Bunlar mücadeleyi sosyalizme götürmeye de yetmez.
Çünkü bu işin “taraftarları” bulunsa bile “şartları” yoktur.
*
Hatırlanacağı gibi; batı kapitalizmi o tarihlerde başta “kapitülasyon”lar yolu ile ülkeyi bir “açık pazar”a çevirmişti.
Osmanlı batılı ülkeler gibi sanayileşemediği için bu alanda bir şey üretemiyor, bu malları sadece tüketiyordu.
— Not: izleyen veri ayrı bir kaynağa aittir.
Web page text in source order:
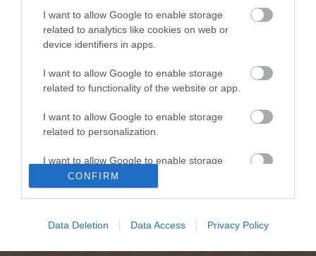
I want to allow Google to enable storage
related to analytics like cookies on web or
device identifiers in apps.
I want to allow Google to enable storage
related to functionality of the website or app.
I want to allow Google to enable storage
related to personalization.
I want to allow Google to enable storage
related to security, including authentication
functionality and fraud prevention, and other
CONFIRM
Data Deletion Data Access Privacy Policy
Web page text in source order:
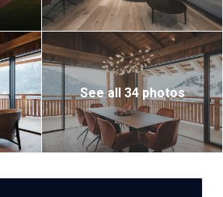
See all 34 photos
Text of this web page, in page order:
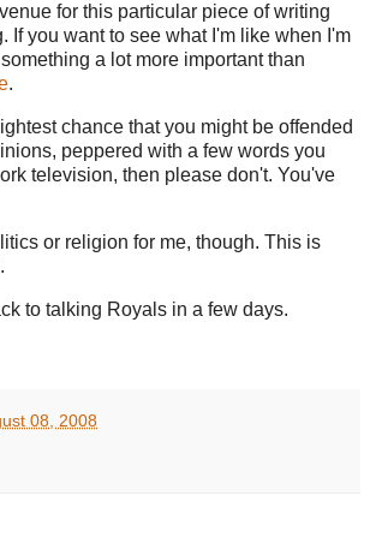
for this particular piece of writing
If you want to see what I'm like when I'm
a lot more important than
.
chance that you might be offended
peppered with a few words you
television, then please don't. You've
or religion for me, though. This is
to talking Royals in a few days.
08, 2008
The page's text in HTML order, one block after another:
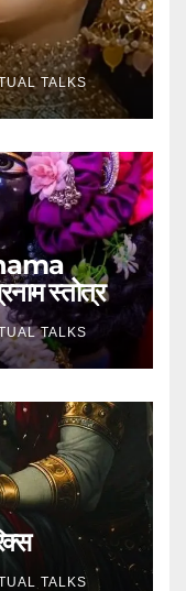
TALKS
स्तोत्र
TALKS
TALKS
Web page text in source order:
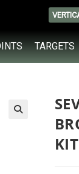
TARGETS
KIT
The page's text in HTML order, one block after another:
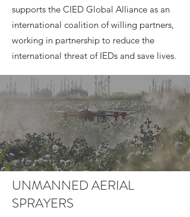
supports the CIED Global Alliance as an
international coalition of willing partners,
working in partnership to reduce the
international threat of IEDs and save lives.
UNMANNED AERIAL
SPRAYERS
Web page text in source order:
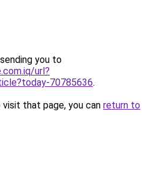
you to
url?
70785636.
that page, you can return to
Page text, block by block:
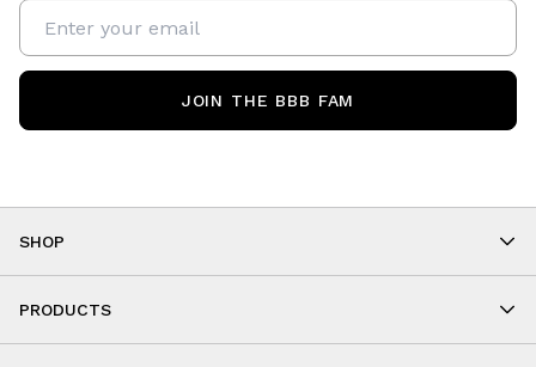
SHOP
As Seen On You
PRODUCTS
JOIN THE BBB FAM
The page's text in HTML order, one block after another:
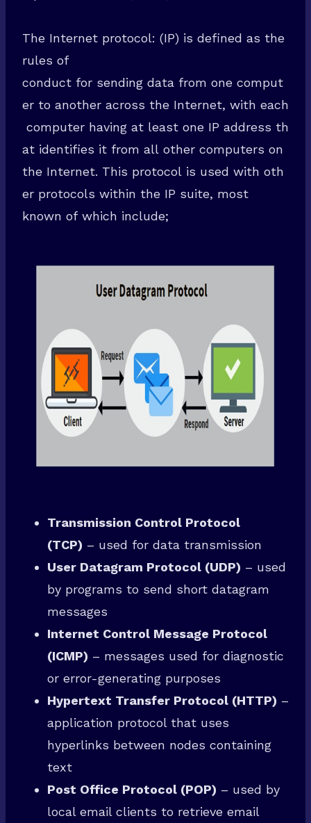
The Internet protocol: (IP) is defined as the
rules of
conduct for sending data from one comput
er to another across the Internet, with each
computer having at least one IP address th
at identifies it from all other computers on
the Internet. This protocol is used with oth
er protocols within the IP suite, most
known of which include;
Transmission Control Protocol
(TCP) – used for data transmission
User Datagram Protocol (UDP) – used
by programs to send short datagram
messages
Internet Control Message Protocol
(ICMP) – messages used for diagnostic
or error-generating purposes
Hypertext Transfer Protocol (HTTP) –
application protocol that uses
hyperlinks between nodes containing
text
Post Office Protocol (POP) – used by
local email clients to retrieve email
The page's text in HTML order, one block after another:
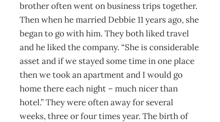
brother often went on business trips together.
Then when he married Debbie 11 years ago, she
began to go with him. They both liked travel
and he liked the company. “She is considerable
asset and if we stayed some time in one place
then we took an apartment and I would go
home there each night – much nicer than
hotel.” They were often away for several
weeks, three or four times year. The birth of
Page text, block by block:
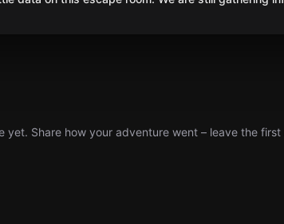
yet. Share how your adventure went – leave the first
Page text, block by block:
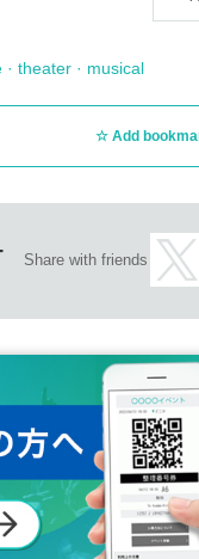
cannot cancel,
viewing will be borne
are all prohibited.
· theater · musical
Add
Share with friends
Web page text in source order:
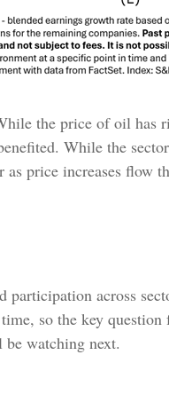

Tarım, hayvancılık, madencilik gibi sınırlı dallardaki üretimi ve bunların dış satımından sağlanan geliri de bu tüketim harcamalarını karşılamaya yetmediği için günden güne daha fazla borca giriyordu.
Kendi sanayiini kuramayan, kendi burjuvazisini geliştiremeyen Osmanlı, günden güne daha çok borca battığı gibi siyaseten de batı kapitalizminin elinde oyuncak oluyordu.
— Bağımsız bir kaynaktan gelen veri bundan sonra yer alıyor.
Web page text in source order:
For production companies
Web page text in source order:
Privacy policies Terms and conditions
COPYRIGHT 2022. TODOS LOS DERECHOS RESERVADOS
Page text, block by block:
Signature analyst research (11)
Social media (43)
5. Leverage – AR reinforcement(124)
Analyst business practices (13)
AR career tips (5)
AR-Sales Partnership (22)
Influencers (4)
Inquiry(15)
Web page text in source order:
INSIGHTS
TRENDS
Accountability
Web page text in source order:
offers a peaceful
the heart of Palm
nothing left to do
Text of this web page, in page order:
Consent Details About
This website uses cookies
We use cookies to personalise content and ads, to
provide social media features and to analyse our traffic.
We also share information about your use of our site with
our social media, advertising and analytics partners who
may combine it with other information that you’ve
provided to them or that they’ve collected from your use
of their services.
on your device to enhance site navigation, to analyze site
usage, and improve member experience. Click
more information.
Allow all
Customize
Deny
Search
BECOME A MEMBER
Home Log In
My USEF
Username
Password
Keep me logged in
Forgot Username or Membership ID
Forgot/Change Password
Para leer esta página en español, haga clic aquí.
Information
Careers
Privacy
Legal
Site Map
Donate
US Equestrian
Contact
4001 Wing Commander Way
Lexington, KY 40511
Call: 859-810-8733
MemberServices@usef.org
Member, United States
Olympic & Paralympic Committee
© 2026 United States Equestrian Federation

Batılı kapitalistler bir süre sonra sömürünün bu kadarını da yeterli bulmamış olacaklar ki, ardından işin daha da ileri aşaması olan emperyalist saldırıya geçerek bu ülkeyi işgal ettiler ve Sevr Anlaşması ile kendi aralarında paylaşmaya kalktılar.

Kurtuluş savaşı işte bu ortamda ortaya çıkan ve Mustafa Kemal’in deyimiyle “bizi yutmak isteyen kapitalizm” ile “mahvetmek isteyen emperyalizm”e karşı Anadolu halkının destansı direnişidir.
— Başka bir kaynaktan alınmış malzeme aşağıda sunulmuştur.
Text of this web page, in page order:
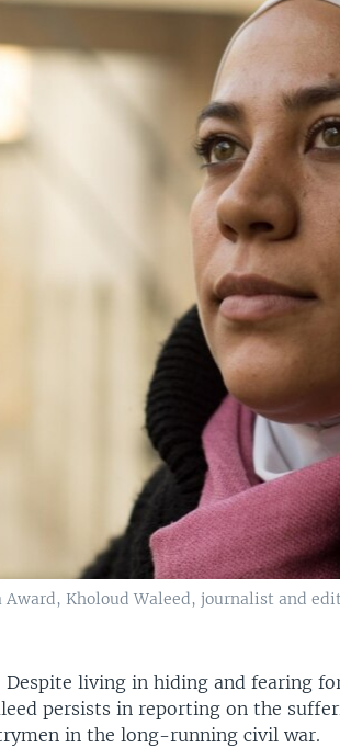
Kholoud Waleed, journalist and
Despite living in hiding and fearing
persists in reporting on the
in the long-running civil war.
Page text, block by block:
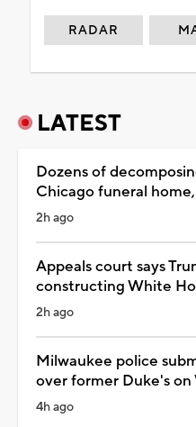
RADAR
LATEST
Dozens of
Chicago funeral
2h ago
Appeals court says
constructing White
2h ago
Milwaukee police
over former Duke's
4h ago
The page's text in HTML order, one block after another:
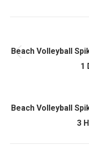
Beach Volleyball
1
Beach Volleyball
3
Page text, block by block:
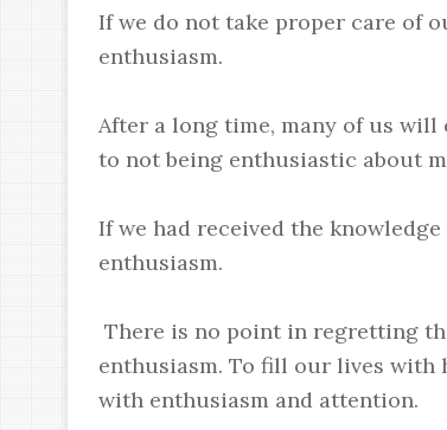
If we do not take proper care of
enthusiasm.
After a long time, many of us will
to not being enthusiastic about
If we had received the
enthusiasm.
There is no point in regretting
enthusiasm. To fill our lives with
with enthusiasm and attention.
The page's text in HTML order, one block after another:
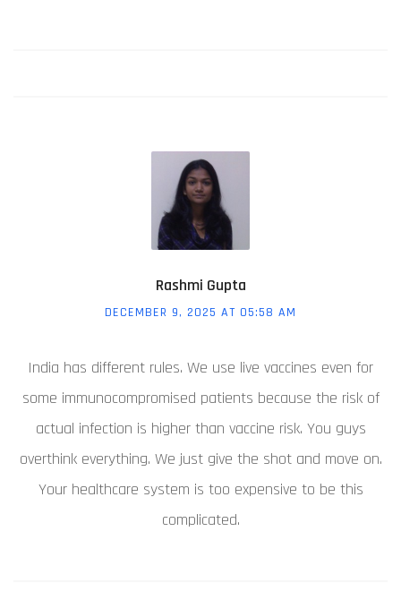
Rashmi Gupta
DECEMBER 9, 2025 AT 05:58 AM
India has different rules. We use live vaccines even for
some immunocompromised patients because the risk of
actual infection is higher than vaccine risk. You guys
overthink everything. We just give the shot and move on.
Your healthcare system is too expensive to be this
complicated.
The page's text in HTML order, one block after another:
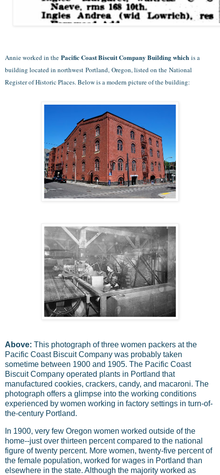
Annie worked in the Pacific Coast Biscuit Company Building which is a
building located in northwest Portland, Oregon, listed on the National
Register of Historic Places. Below is a modern picture of the building:
Above: This photograph of three women packers at the
Pacific Coast Biscuit Company was probably taken
sometime between 1900 and 1905. The Pacific Coast
Biscuit Company operated plants in Portland that
manufactured cookies, crackers, candy, and macaroni. The
photograph offers a glimpse into the working conditions
experienced by women working in factory settings in turn-of-
the-century Portland.
In 1900, very few Oregon women worked outside of the
home--just over thirteen percent compared to the national
figure of twenty percent. More women, twenty-five percent of
the female population, worked for wages in Portland than
elsewhere in the state. Although the majority worked as
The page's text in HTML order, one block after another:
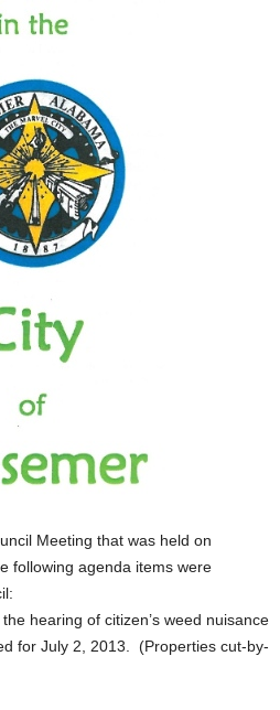
Meeting that was held on
following agenda items were
hearing of citizen’s weed nuisance
for July 2, 2013. (Properties cut-by-
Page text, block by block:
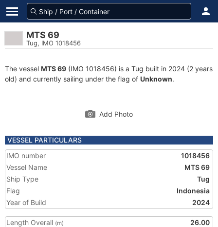
MTS 69
Tug, IMO 1018456
The vessel MTS 69 (IMO 1018456) is a Tug built in 2024 (2 years
old) and currently sailing under the flag of Unknown.
Add Photo
VESSEL PARTICULARS
IMO number
1018456
Vessel Name
MTS 69
Ship Type
Tug
Flag
Indonesia
Year of Build
2024
Length Overall (m)
26.00
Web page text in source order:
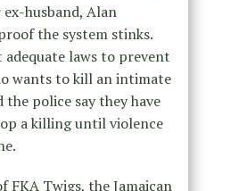
ex-husband, Alan
the system stinks.
adequate laws to prevent
wants to kill an intimate
the police say they have
a killing until violence
FKA Twigs, the Jamaican
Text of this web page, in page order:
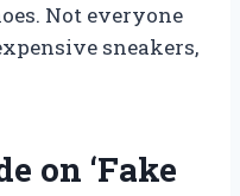
Not everyone
sneakers,
on ‘Fake
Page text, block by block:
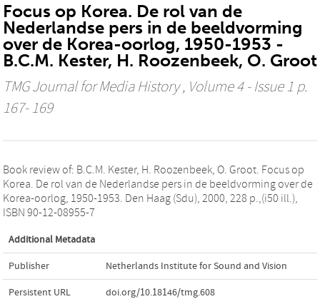
Focus op Korea. De rol van de
Nederlandse pers in de beeldvorming
over de Korea-oorlog, 1950-1953 -
B.C.M. Kester, H. Roozenbeek, O. Groot
TMG Journal for Media History, Volume 4 - Issue 1 p.
167- 169
Book review of: B.C.M. Kester, H. Roozenbeek, O. Groot. Focus op
Korea. De rol van de Nederlandse pers in de beeldvorming over de
Korea-oorlog, 1950-1953. Den Haag (Sdu), 2000, 228 p.,(i50 ill.),
ISBN 90-12-08955-7
Additional Metadata
Publisher Netherlands Institute for Sound and Vision
Persistent URL doi.org/10.18146/tmg.608
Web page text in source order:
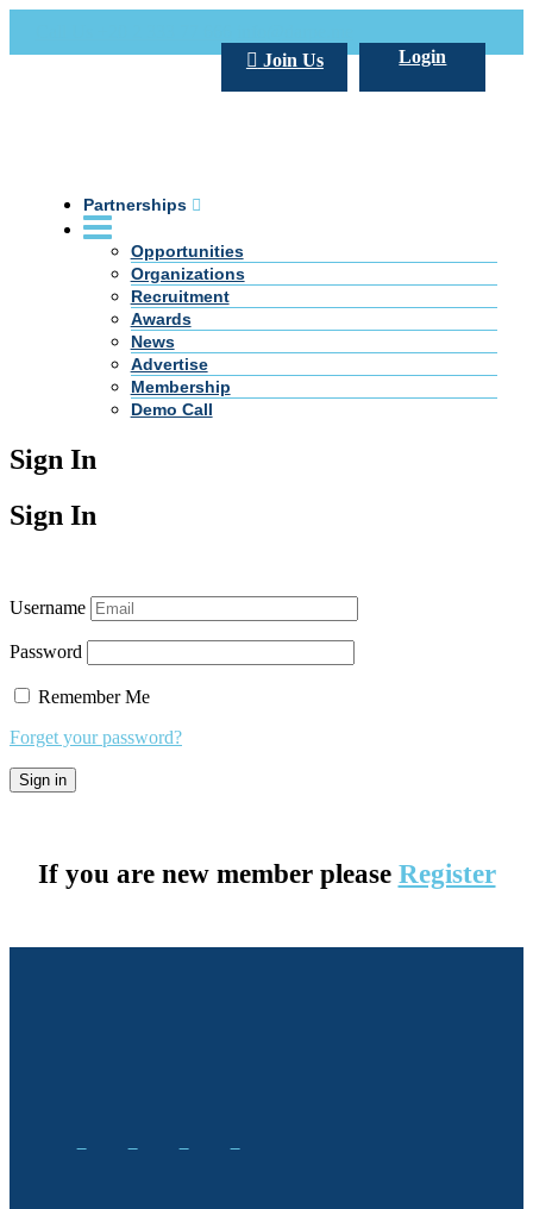
Login
Join Us
Partnerships
Opportunities
Organizations
Recruitment
Awards
News
Advertise
Membership
Demo Call
Sign In
Sign In
Username
Password
Remember Me
Forget your password?
If you are new member please Register
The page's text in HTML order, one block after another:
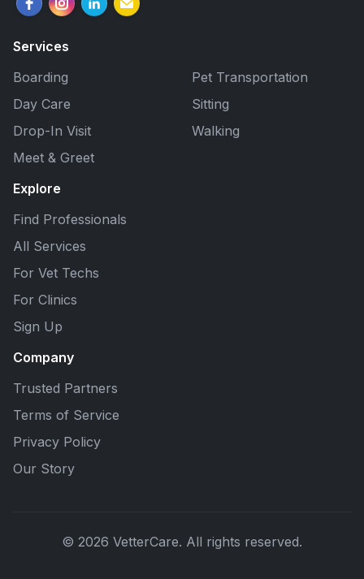
Services
Boarding
Day Care
Drop-In Visit
Meet & Greet
Pet Transportation
Sitting
Walking
Explore
Find Professionals
All Services
For Vet Techs
For Clinics
Sign Up
Company
Trusted Partners
Terms of Service
Privacy Policy
Our Story
© 2026 VetterCare. All rights reserved.

Dikkat edilirse; burada yurt içi emek ve sermaye kesimleri arasında geçen bir kavga yoktur. Mücadele, ülkesini işgalden korumak isteyen “halk” ile ondan birer parça koparmak isteyen uluslararası kapitalizmin uzantısı “emperyalistler” arasında geçmektedir.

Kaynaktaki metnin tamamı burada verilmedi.